6. a kind of electroacoustic transducer, including it is arranged in juxtaposition multiple electroacoustic transductions according to claim 1 or 2 in the plane Device.

7. a kind of electronic equipment, including electroacoustic transducer according to claim 1 or 2, wherein, the electronic equipment To vibrate piezoelectric vibrator so that ultrasonic wave of the transmitting with more than 20kHz frequencies.

8. a kind of manufacture method of electroacoustic transducer, the electroacoustic transducer includes piezoelectric vibrator and shell, the manufacturer Method includes：

Set and the predetermined space of piezoelectric vibrator apart；

Taper type otch is formed in the inwall of shell；

Acoustic aperture is formed in shell in front of piezoelectric vibrator along the orientation of oscillation of piezoelectric vibrator；And

The acoustic absorption material being assemblied in the otch is set and acoustic absorption material covers the open side of acoustic aperture；

Wherein, the otch is formed in the housing so that vibration side of the bore dia of voice path along piezoelectric vibrator Reduce to towards front end.
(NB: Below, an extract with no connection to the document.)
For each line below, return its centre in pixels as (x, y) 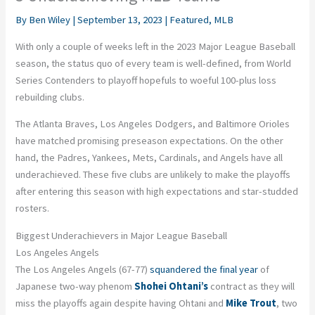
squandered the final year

9. the manufacture method of electroacoustic transducer according to claim 8, wherein, formation includes polygonal frustum shape or circular cone The otch of platform shape.

10. the manufacture method of electroacoustic transducer according to claim 8 or claim 9, wherein, the acoustic aperture formation is shaken with piezoelectricity The oscillating surface of dynamic device is at a distance of the distance between 1/4 and 1/2 place of wave of oscillation wavelength.